In der Zürcher Wohnbaupolitik ist Ähnliches zu beobachten. Seit Jahren werden die Stimmberechtigten mit Vorschlägen bombardiert, wie das Problem hoher Mietzinse gelöst werden soll – obwohl es bereits den städtischen Wohnungsbau, eine Vielzahl von Stiftungen und seit letztem Herbst einen üppig alimentierten Wohnraumfonds gibt. Gegen die naheliegendste Lösung aber, den Bau von mehr Wohnungen, stellt sich die Linke oft quer.

Die radikalen Umverkehr-Initiativen sind auch in anderen Städten an die Urne gelangt. In der – ebenfalls von links regierten – Stadt Basel haben die Stimmberechtigten sie abgelehnt. Trotzdem besteht die Gefahr, dass die Idee in Zürich unterschätzt wird, wenn sie im Herbst an die Urne kommt. Das wäre fatal.

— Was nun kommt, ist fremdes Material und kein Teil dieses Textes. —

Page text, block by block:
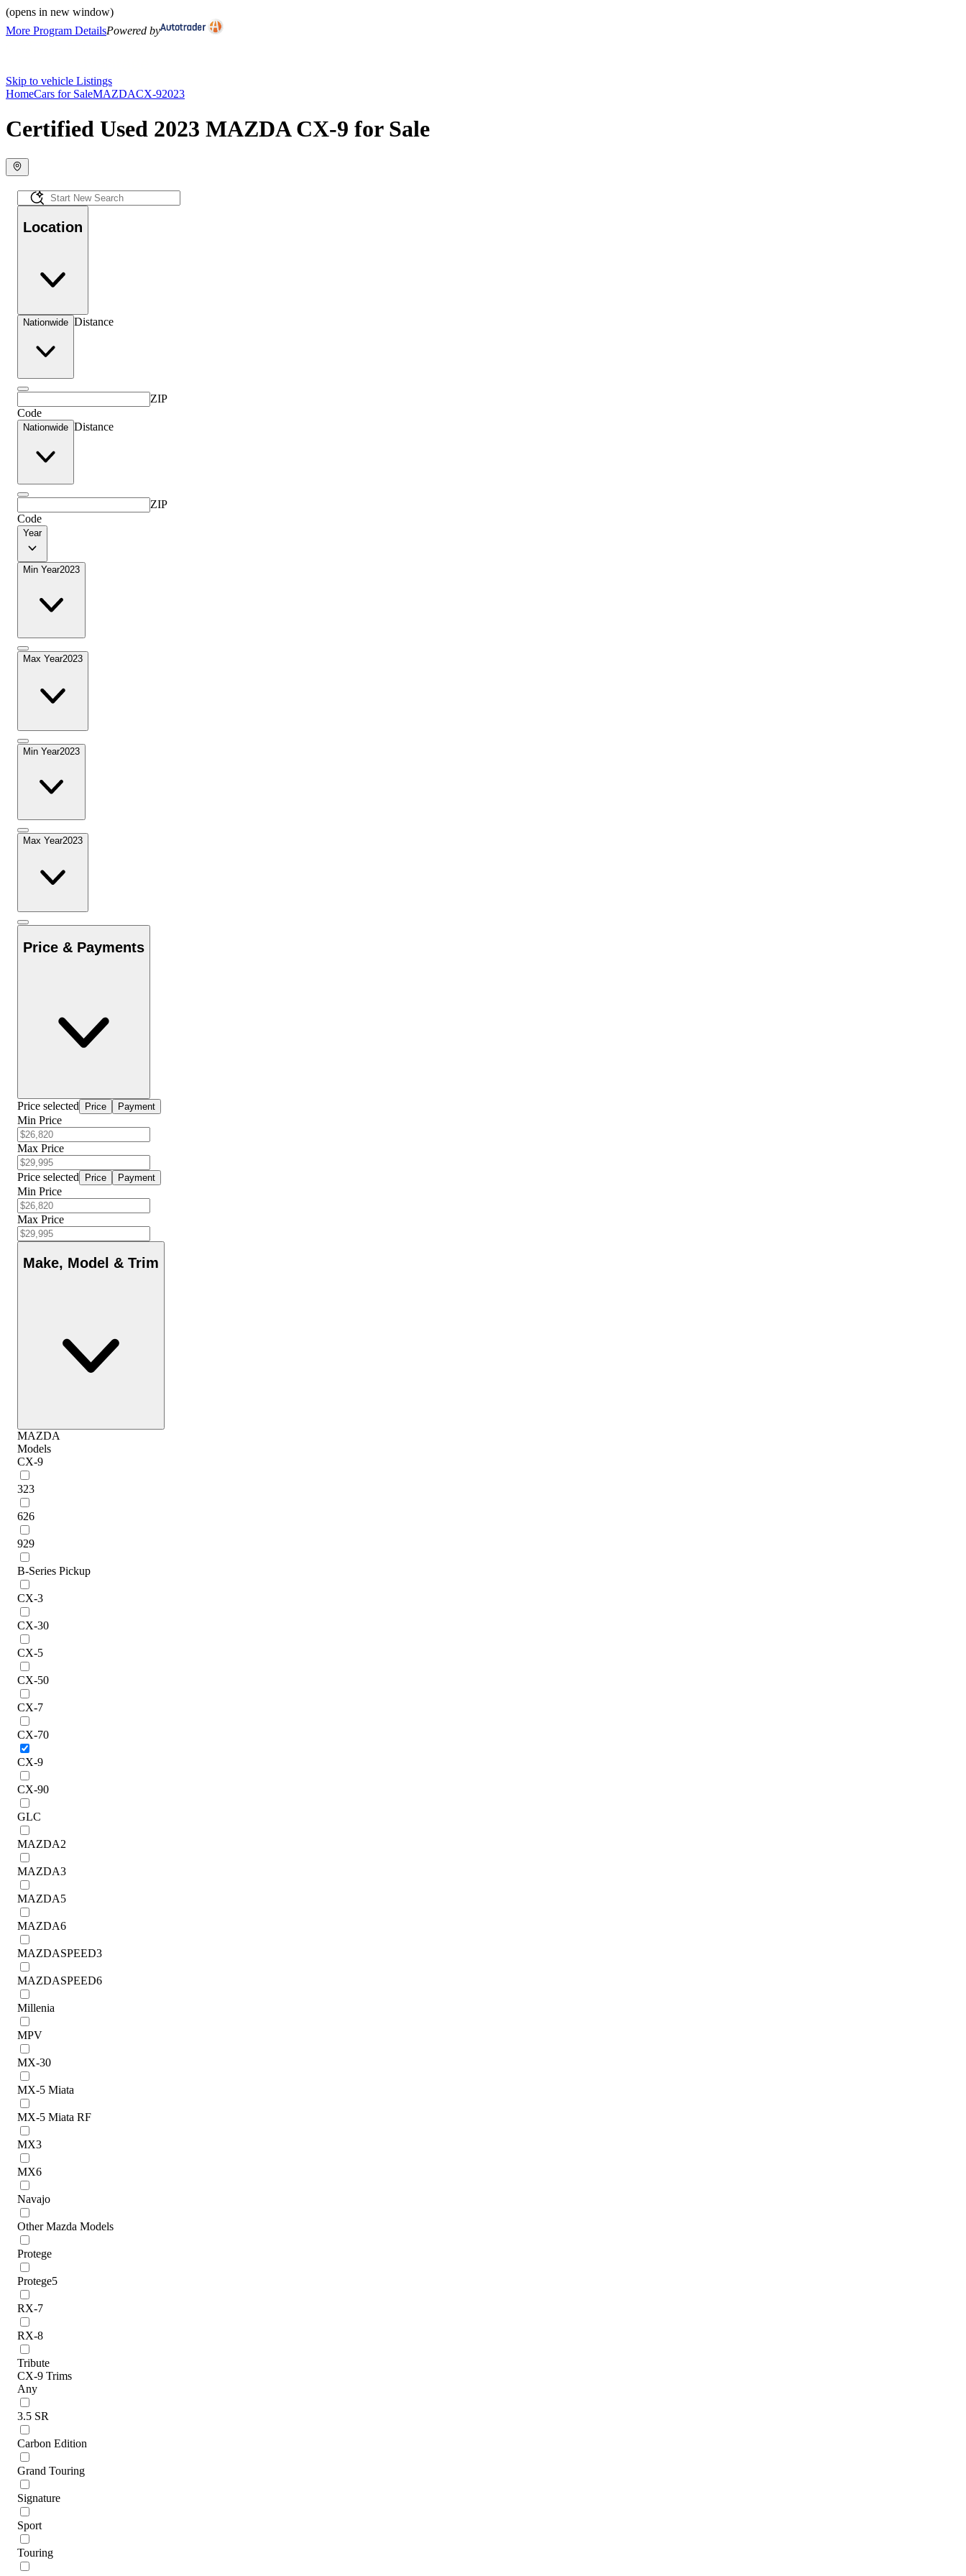
(opens in new window)
More Program DetailsPowered by
Skip to vehicle Listings
HomeCars for SaleMAZDACX-92023
Certified Used 2023 MAZDA CX-9 for Sale
Location
Nationwide Distance
ZIP
Code
Nationwide Distance
ZIP
Code
Year
Min Year2023
Max Year2023
Min Year2023
Max Year2023
Price & Payments
Price selected Price Payment
Min Price
Max Price
Price selected Price Payment
Min Price
Max Price
Make, Model & Trim
MAZDA
Models
CX-9
323
626
929
B-Series Pickup
CX-3
CX-30
CX-5
CX-50
CX-7
CX-70
CX-9
CX-90
GLC
MAZDA2
MAZDA3
MAZDA5
MAZDA6
MAZDASPEED3
MAZDASPEED6
Millenia
MPV
MX-30
MX-5 Miata
MX-5 Miata RF
MX3
MX6
Navajo
Other Mazda Models
Protege
Protege5
RX-7
RX-8
Tribute
CX-9 Trims
Any
3.5 SR
Carbon Edition
Grand Touring
Signature
Sport
Touring

Denn was grundsätzlich gut klingt, muss nicht gut sein, wenn es konkret wird. Das zeigt gegenwärtig das Beispiel der Velorouten-Initiative in Zürich. Viele jener, die 2020 an der Urne Ja gesagt haben, wehren sich jetzt in den Quartieren. Sie empfinden die Umsetzung als stur und realitätsfern.

Man kann hoffen, dass die jüngsten Extremideen an der Macht des Faktischen scheitern werden. Zum Beispiel am übergeordneten Recht, das vorgibt, dass man Anwohnerinnen und Anwohnern die Zufahrt zu ihrer Liegenschaft mit dem Auto nicht verwehren darf. Zudem muss sich die Stadt auf Quartierstrassen beschränken. Der Kanton wird seine Staatsstrassen sicher nicht für einen Umbau hergeben.

Wohin es führt, wenn es die linke Stadtpolitik zu weit treibt, hat man kürzlich bei Tempo 30 gesehen. Die Parallele zur grünen Stadt ist offensichtlich: Tempo 30 ist in Wohnquartieren vernünftig und ergibt punktuell auch auf Hauptverkehrsachsen Sinn. Aber eben nicht generell, sondern nach Einzelfallprüfung.

Weil die Städte sich aber auf die allgemeine Forderung im gesamten Siedlungsgebiet versteiften, haben sie einen Backlash auf eidgenössischer Ebene provoziert. Dort dürfte Tempo 30 auf Hauptverkehrsachsen bald empfindlich eingeschränkt werden.

Das zeigt: Auf ungesunde Übertreibungen folgt irgendwann die Quittung.